**Dataset entries:**
◇ ◇ ◇

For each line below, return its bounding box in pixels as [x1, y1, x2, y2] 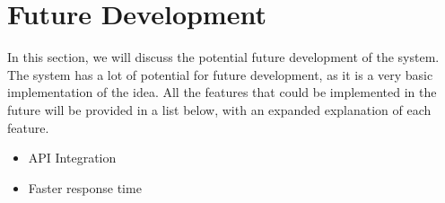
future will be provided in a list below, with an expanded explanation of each [7, 100, 432, 119]
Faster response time [28, 178, 142, 197]
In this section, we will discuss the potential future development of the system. [7, 48, 440, 66]
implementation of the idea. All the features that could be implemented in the [7, 83, 437, 101]
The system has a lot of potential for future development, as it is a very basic [7, 65, 433, 84]
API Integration [28, 148, 117, 167]
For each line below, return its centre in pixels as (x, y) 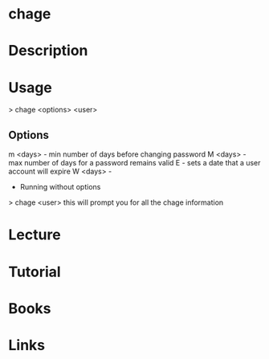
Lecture (35, 235)
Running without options (60, 187)
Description (48, 51)
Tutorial (35, 272)
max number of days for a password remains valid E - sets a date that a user (134, 163)
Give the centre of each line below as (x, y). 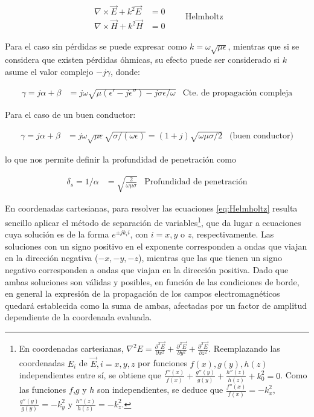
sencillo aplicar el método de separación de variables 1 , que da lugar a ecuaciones (153, 221)
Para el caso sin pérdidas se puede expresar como (96, 46)
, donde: (125, 71)
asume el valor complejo (49, 71)
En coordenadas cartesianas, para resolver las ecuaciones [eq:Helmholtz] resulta (151, 208)
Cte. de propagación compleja (238, 93)
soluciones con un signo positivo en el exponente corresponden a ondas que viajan (156, 246)
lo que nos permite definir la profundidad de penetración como (120, 159)
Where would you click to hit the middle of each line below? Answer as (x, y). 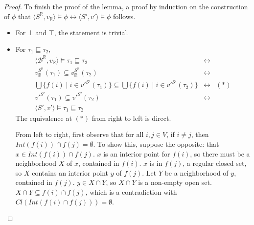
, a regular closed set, (215, 163)
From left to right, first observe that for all (80, 134)
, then (200, 134)
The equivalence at (44, 118)
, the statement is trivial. (92, 33)
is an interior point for (137, 153)
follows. (124, 16)
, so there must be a (220, 153)
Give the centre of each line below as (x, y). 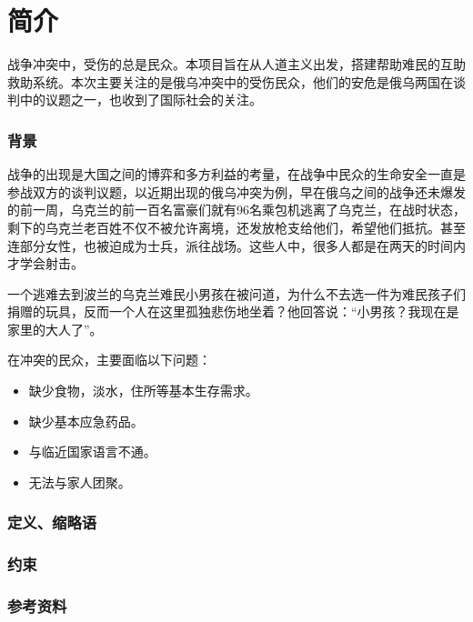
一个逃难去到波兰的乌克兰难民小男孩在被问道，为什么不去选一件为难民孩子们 (236, 293)
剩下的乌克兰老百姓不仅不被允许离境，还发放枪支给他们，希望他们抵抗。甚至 (236, 227)
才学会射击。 (45, 263)
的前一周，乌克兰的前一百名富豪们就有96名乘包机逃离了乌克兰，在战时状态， (236, 210)
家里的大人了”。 (55, 329)
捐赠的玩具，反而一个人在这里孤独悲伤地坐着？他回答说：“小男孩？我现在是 (233, 311)
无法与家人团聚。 (80, 482)
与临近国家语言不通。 (92, 451)
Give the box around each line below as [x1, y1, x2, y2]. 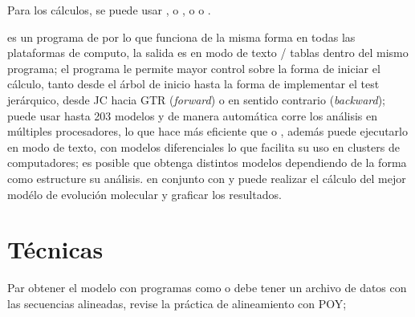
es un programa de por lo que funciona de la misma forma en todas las [7, 28, 356, 45]
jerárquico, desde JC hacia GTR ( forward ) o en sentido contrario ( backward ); [7, 91, 385, 108]
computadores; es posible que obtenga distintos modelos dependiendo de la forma [7, 154, 407, 171]
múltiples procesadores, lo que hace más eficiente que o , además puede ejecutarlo [7, 123, 408, 140]
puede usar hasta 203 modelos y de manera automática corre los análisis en [7, 107, 378, 124]
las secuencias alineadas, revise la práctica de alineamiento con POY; [7, 295, 347, 311]
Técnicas [7, 233, 104, 266]
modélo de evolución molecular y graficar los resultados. [7, 185, 282, 202]
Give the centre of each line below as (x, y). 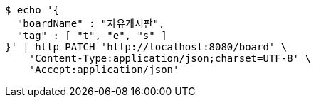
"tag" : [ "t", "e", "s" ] (92, 36)
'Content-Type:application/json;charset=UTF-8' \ (170, 58)
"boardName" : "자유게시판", (91, 23)
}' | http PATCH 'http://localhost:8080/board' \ (146, 47)
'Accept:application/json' (104, 70)
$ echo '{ (32, 10)
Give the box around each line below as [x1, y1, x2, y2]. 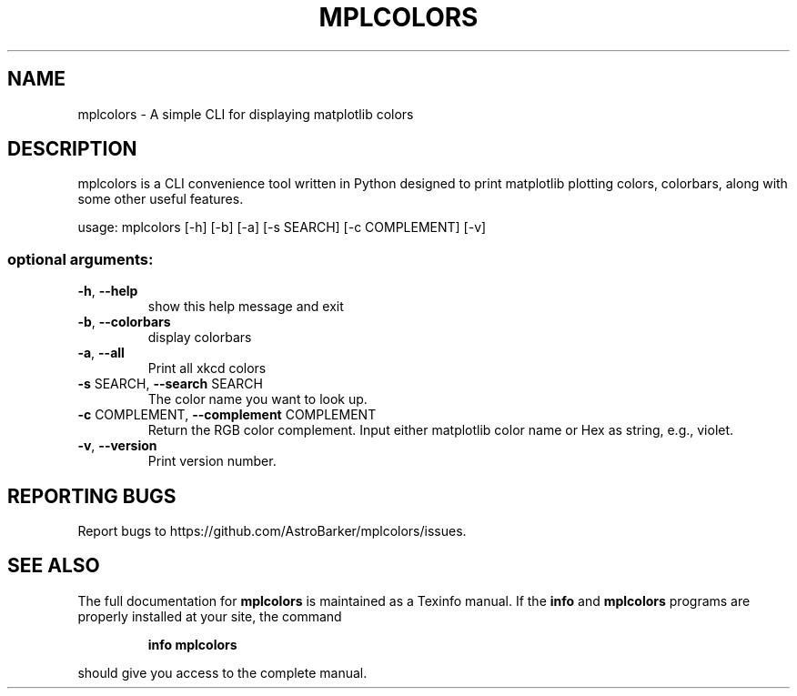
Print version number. [147, 453, 277, 469]
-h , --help [77, 283, 138, 299]
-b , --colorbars [77, 314, 171, 330]
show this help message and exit [147, 298, 344, 315]
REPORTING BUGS [7, 484, 177, 508]
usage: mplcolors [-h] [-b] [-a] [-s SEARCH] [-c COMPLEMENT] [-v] [77, 219, 487, 236]
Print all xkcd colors [147, 360, 267, 377]
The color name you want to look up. [147, 391, 368, 408]
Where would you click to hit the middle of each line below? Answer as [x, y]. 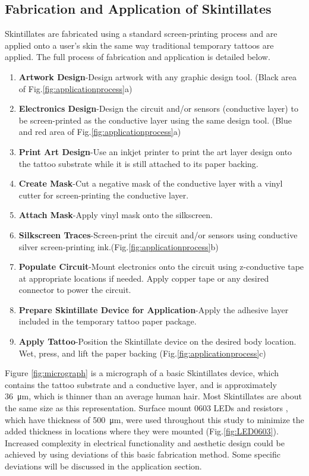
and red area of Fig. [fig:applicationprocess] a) [100, 132]
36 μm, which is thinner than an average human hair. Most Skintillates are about [153, 396]
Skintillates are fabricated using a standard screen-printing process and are [141, 34]
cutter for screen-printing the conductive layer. [104, 195]
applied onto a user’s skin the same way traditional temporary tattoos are [139, 45]
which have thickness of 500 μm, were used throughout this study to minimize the [154, 419]
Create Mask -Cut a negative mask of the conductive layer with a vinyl [151, 183]
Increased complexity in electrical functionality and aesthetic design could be [145, 442]
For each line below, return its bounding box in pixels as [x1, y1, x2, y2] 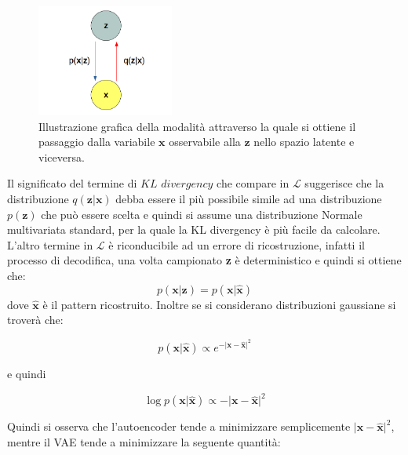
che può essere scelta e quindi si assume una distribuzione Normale [41, 206, 362, 222]
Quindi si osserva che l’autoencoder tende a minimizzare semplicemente [7, 418, 351, 435]
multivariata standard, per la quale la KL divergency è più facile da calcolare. [7, 221, 381, 238]
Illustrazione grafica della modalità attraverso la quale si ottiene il [38, 118, 356, 134]
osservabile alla [169, 133, 241, 150]
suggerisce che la [304, 175, 384, 191]
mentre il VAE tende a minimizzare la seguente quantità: [7, 433, 281, 450]
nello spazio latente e [253, 133, 355, 150]
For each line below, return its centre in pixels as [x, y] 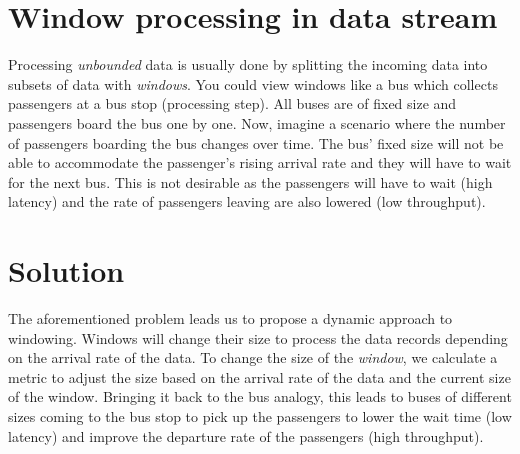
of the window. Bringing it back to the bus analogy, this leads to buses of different [260, 396]
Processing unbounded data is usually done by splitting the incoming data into [248, 64]
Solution [66, 270]
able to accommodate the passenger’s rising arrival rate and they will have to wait [260, 162]
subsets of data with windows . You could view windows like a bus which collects [253, 83]
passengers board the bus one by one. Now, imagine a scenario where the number [257, 122]
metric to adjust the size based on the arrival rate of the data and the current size [259, 376]
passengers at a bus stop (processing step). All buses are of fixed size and [232, 103]

◇ ◇ ◇

**Work request:** Copy exactly the material above from the line with "Print version number. [147, 453, 277, 469]" to the line with "osservabile alla [169, 133, 241, 150]", ends included, and nothing else. Leave out any picture.

**Task output:**
Print version number. [147, 453, 277, 469]
-h , --help [77, 283, 138, 299]
-b , --colorbars [77, 314, 171, 330]
show this help message and exit [147, 298, 344, 315]
REPORTING BUGS [7, 484, 177, 508]
usage: mplcolors [-h] [-b] [-a] [-s SEARCH] [-c COMPLEMENT] [-v] [77, 219, 487, 236]
Print all xkcd colors [147, 360, 267, 377]
The color name you want to look up. [147, 391, 368, 408]
Where would you click to hit the middle of each line below? Answer as [x, y]. 
and red area of Fig. [fig:applicationprocess] a) [100, 132]
36 μm, which is thinner than an average human hair. Most Skintillates are about [153, 396]
Skintillates are fabricated using a standard screen-printing process and are [141, 34]
cutter for screen-printing the conductive layer. [104, 195]
applied onto a user’s skin the same way traditional temporary tattoos are [139, 45]
which have thickness of 500 μm, were used throughout this study to minimize the [154, 419]
Create Mask -Cut a negative mask of the conductive layer with a vinyl [151, 183]
Increased complexity in electrical functionality and aesthetic design could be [145, 442]
For each line below, return its bounding box in pixels as [x1, y1, x2, y2] 
che può essere scelta e quindi si assume una distribuzione Normale [41, 206, 362, 222]
Quindi si osserva che l’autoencoder tende a minimizzare semplicemente [7, 418, 351, 435]
multivariata standard, per la quale la KL divergency è più facile da calcolare. [7, 221, 381, 238]
Illustrazione grafica della modalità attraverso la quale si ottiene il [38, 118, 356, 134]
osservabile alla [169, 133, 241, 150]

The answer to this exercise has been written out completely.